Based on the 1964 children’s book by Louise Fitzhugh, Harriet the Spy is the story of an 11-year-old girl aspiring to be a writer. Acting on the advice of her nanny, who says to be a writer one must first learn about life by seeing the world and writing it all down, Harriet begins spying on her eccentric neighbors. But she gets caught and her world begins to crumble, teaching her some valuable lessons about life and growing up.
‘It’s a film about the birth of an artist, and really, she’s doing what I’m doing,’ says first-time feature film director Bronwen Hughes. ‘Harriet is learning and practising what she wants to do, in her case writing, in my case making films.’
Hughes spent nine years directing at commercial production houses, including Partners’ and The Artists Company. But her break into features came after she did the last eight film shorts for Kids In The Hall and Hollywood agents came calling.
‘It was the first thing I had done that Hollywood paid attention to,’ explains Hughes, who says being a commercial director can be more of a hindrance than a help when trying to break onto the l.a. feature scene. ‘Some people advise that you don’t admit to coming from commercials because there are a couple of black marks in commercial directors making this transition of late.’
But after the initial notice from Hollywood’s studio system, the commercials on her reel gave her an advantage, she says. ‘They proved to the studios (Harriet the Spy is a Paramount film in coproduction with Nickelodeon) that I had the hipness to make the film modern.
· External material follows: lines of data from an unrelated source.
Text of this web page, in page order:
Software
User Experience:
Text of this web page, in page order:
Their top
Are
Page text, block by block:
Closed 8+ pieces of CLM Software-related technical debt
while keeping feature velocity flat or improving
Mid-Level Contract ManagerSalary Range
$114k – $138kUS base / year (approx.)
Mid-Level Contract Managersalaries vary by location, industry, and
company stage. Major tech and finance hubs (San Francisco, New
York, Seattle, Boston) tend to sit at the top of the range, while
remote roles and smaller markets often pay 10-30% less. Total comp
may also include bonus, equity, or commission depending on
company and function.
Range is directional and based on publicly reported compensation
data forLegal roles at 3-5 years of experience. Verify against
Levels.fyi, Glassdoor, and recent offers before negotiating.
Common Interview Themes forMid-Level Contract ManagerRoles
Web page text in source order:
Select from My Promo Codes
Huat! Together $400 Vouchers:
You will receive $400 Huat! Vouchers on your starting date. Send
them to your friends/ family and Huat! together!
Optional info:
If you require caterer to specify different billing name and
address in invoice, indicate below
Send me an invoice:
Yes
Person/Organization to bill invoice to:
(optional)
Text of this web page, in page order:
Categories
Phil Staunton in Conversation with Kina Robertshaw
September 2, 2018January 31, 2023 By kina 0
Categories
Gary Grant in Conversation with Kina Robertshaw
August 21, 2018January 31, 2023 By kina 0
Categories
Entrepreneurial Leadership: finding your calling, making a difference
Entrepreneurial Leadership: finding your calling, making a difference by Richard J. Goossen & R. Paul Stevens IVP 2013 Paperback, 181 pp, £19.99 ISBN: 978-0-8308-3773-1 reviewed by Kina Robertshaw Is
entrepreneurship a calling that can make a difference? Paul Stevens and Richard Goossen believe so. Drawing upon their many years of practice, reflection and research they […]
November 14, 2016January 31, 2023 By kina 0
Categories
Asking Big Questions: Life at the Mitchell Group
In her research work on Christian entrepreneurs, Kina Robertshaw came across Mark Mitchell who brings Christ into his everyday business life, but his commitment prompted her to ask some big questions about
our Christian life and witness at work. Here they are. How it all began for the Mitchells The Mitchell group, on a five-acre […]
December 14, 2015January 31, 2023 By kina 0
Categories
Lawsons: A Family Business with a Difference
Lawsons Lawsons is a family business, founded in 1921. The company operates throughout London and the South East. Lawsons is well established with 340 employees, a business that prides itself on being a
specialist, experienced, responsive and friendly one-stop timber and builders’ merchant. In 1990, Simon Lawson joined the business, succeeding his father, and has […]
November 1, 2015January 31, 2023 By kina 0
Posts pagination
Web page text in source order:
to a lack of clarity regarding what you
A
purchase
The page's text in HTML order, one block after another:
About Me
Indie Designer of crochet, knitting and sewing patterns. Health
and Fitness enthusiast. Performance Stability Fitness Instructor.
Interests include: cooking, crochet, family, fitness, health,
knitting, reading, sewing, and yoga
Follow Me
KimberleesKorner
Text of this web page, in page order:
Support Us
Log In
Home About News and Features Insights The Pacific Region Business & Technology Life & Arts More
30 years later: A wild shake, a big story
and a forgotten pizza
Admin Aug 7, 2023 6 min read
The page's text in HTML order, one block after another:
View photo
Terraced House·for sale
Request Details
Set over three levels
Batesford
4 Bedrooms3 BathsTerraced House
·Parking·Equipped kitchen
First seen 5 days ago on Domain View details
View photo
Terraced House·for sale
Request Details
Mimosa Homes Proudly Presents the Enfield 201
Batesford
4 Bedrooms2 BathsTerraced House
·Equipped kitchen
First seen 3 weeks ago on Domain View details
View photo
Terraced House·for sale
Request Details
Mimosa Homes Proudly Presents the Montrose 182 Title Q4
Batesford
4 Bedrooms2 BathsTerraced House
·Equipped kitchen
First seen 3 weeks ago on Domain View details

So it really nailed this project for me to have the commercials as well. The Nickelodeon people told me they proved I could give something – the edge that comes from working with commercials and music videos.’
With post just wrapped on Harriet the Spy, Hughes says the skills she gained in commercial production were invaluable on the set of a Hollywood picture, especially in dealing with the long line of studio executives.
‘You wouldn’t believe the studio’s power. Every day I had to sell something – I had to sell why I needed this particular cast member to the studio head, I had to sell why I needed this particular piece of gear to the production manager,’ says Hughes. In commercial work she was used to dealing with many department heads and answering to ad agencies, which she calls ‘microversions of the studio.’
Working with high-end technology at commercial production houses gave Hughes an additional advantage. ‘Having so much commercial experience with motion control, blue screen, all kinds of remote heads, digital finish, compositing, that when I got to the feature I wasn’t fumbling around,’ she says. ‘You know exactly what you need, you know how to get there and you know how much time it will take. That’s why commercials are a great training ground.’
But commercials couldn’t prepare Hughes for the responsibilities that come with directing a major studio feature.
‘In a commercial you focus on each individual aspect and work things to perfection, but in a feature the minute detail has to take a back seat to the bigger picture – performance, story, schedule, whatever.’
‘The stress level on the feature is beyond anything I had ever imagined,’ adds Hughes. ‘There is $20 million riding on it and every day there is a crisis. There are so many more factors in a feature that have to be juggled and traded. We always had too much to do and it was up to the director to make it happen. You have to eat it if it doesn’t work out.’
Hughes also found a big difference between editing for the small and big screen.
‘In commercials, you are constantly stripping things away and making them the essence,’ explains Hughes. ‘But cutting this film I learned that sometimes you can trim things so short you sap the emotion out of it. When you’re with an audience for two hours you have to take them on an emotional ride, and sometimes you have to linger with a character or a moment to get the emotion out of it.